World's First All-In-One AI Development Platform

Pythagora Technologies Closed source Since

Pythagora is an AI development platform that lives inside VS Code and Cursor, powered by 14 specialized agents handling the full lifecycle of building web applications — from planning and architecture to coding, testing, debugging, and one-click deployment.

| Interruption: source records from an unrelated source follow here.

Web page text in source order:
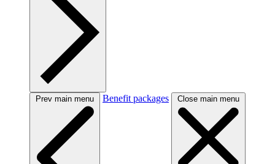
Prev main menu Benefit packages Close main menu
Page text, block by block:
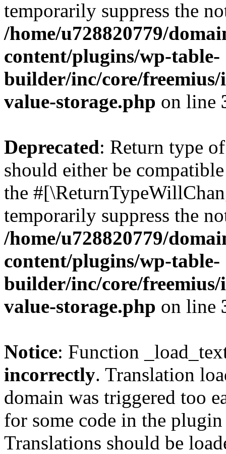
temporarily suppress the
/home/u728820779/
content/plugins/wp-table-
builder/inc/core/freemius/
value-storage.php on line
Deprecated: Return type
should either be
the
temporarily suppress the
/home/u728820779/
content/plugins/wp-table-
builder/inc/core/freemius/
value-storage.php on line
Notice: Function
incorrectly. Translation
domain was triggered too
for some code in the
Translations should be
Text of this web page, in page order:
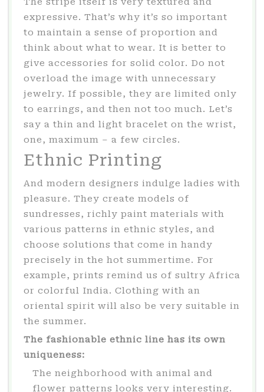
expressive. That’s why it’s so important
to maintain a sense of proportion and
think about what to wear. It is better to
give accessories for solid color. Do not
overload the image with unnecessary
jewelry. If possible, they are limited only
to earrings, and then not too much. Let’s
say a thin and light bracelet on the wrist,
one, maximum – a few circles.
Ethnic Printing
And modern designers indulge ladies with
pleasure. They create models of
sundresses, richly paint materials with
various patterns in ethnic styles, and
choose solutions that come in handy
precisely in the hot summertime. For
example, prints remind us of sultry Africa
or colorful India. Clothing with an
oriental spirit will also be very suitable in
the summer.
The fashionable ethnic line has its own
uniqueness:
The neighborhood with animal and
flower patterns looks very interesting.
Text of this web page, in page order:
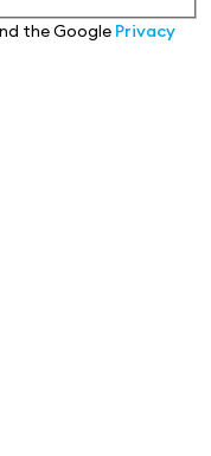
the Google Privacy
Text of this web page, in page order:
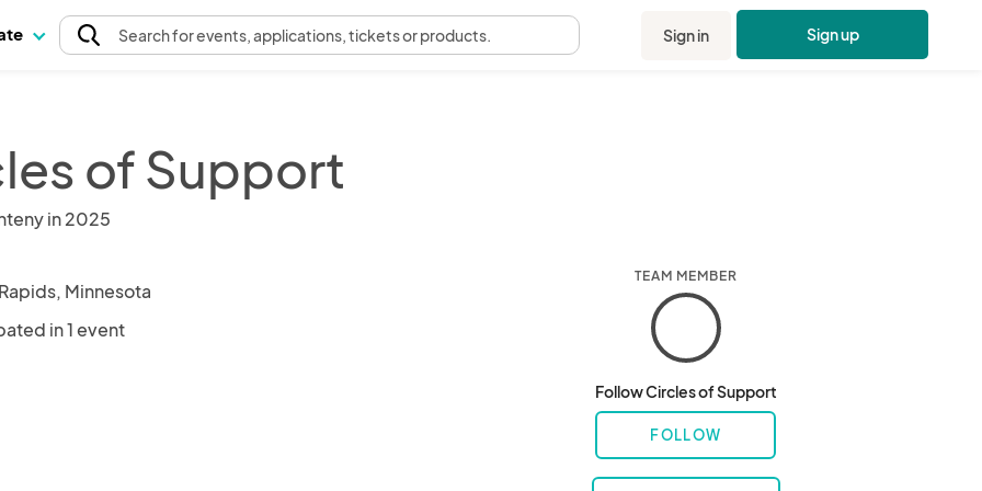
Searchfor events, applications, tickets or products. Sign in Sign up
of Support
in 2025
Minnesota
in 1 event
TEAM MEMBER
Follow Circles of Support
FOLLOW
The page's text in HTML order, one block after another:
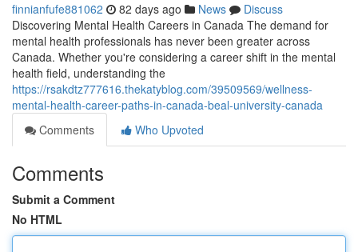
finnianfufe881062 82 days ago News
Discuss
Discovering Mental Health Careers in Canada The demand for
mental health professionals has never been greater across
Canada. Whether you're considering a career shift in the mental
health field, understanding the
https://rsakdtz777616.thekatyblog.com/39509569/wellness-
mental-health-career-paths-in-canada-beal-university-canada
Comments
Who Upvoted
Comments
Submit a Comment
No HTML
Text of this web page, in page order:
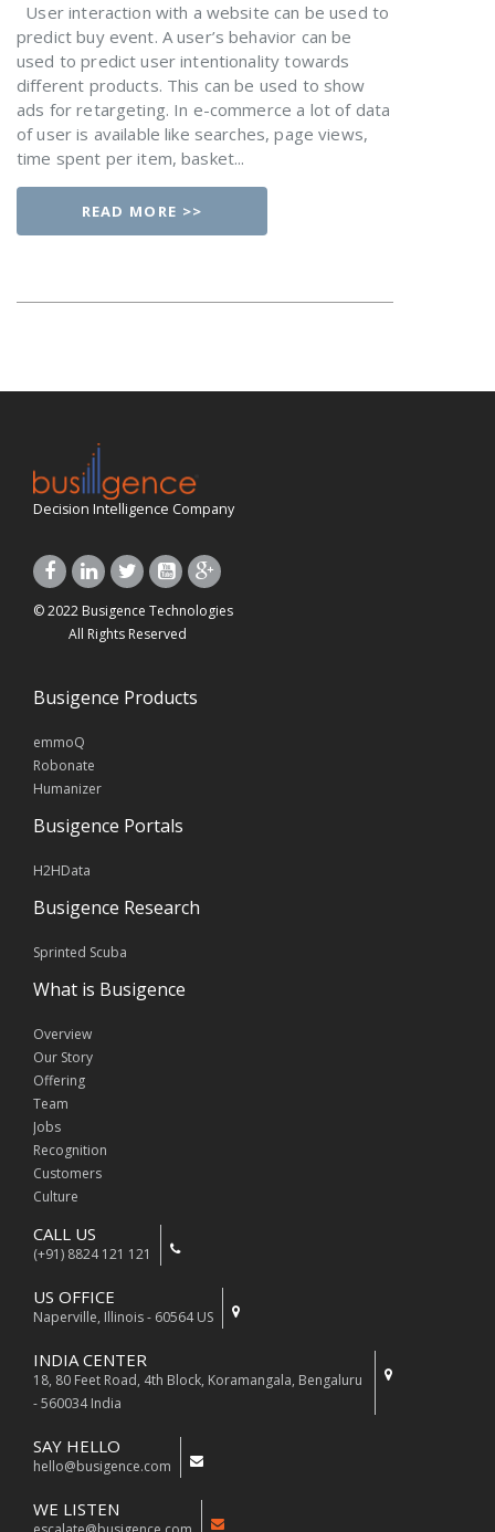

Backed by Y Combinator with 80,000+ users, it transforms natural language descriptions into production-ready full-stack apps with React frontends, Node.js backends, and database integrations.

+ Pros

  • All-in-one platform from prompt to production — no need to stitch together separate tools for coding, debugging, and deployment
  • 14 specialized agents work autonomously, each handling a distinct role (architect, developer, reviewer, debugger, etc.) for comprehensive coverage
  • YC-backed with strong community validation — 80,000+ users and growing adoption among teams building internal tools
  • Real debugging and error recovery that goes beyond code generation: breakpoints, step-through execution, and automatic fix suggestions
  • One-click deployment to AWS with production monitoring built in
  • Can connect to existing databases (MongoDB, PostgreSQL, MySQL) and third-party services like Slack, Notion, and Airtable

Cons

  • Only supports React/Node.js stack; Python and other language support is still in development
  • Startup pricing at $180/mo is steep for individual developers or hobbyists
  • GPT Pilot open source repository is no longer maintained, which may concern developers invested in the open source version
  • Limited to web application development — not suitable for mobile apps, desktop software, or embedded systems
  • Token-based pricing in the Starter tier (600k tokens) can be restrictive for larger projects

Pricing

Starter

Free

600k tokens, use your own API keys, frontend-only apps, watermark on deployed apps

Startup

$180/mo

40M tokens, full-stack apps, database setup, no watermarks, 1 deployment

Growth

$180/mo (billed yearly)

Per 40M tokens, 20M tokens included, everything in Startup, 1 internal user

Business

Custom

Unlimited deployments, SSO, SLA, access control, audit logging

Introduction

Most AI coding tools today operate as glorified autocomplete — they suggest the next line, maybe generate a function, but leave you to stitch everything together. Pythagora takes a different approach. Instead of a copilot that watches over your shoulder, it gives you an entire engineering team inside your editor.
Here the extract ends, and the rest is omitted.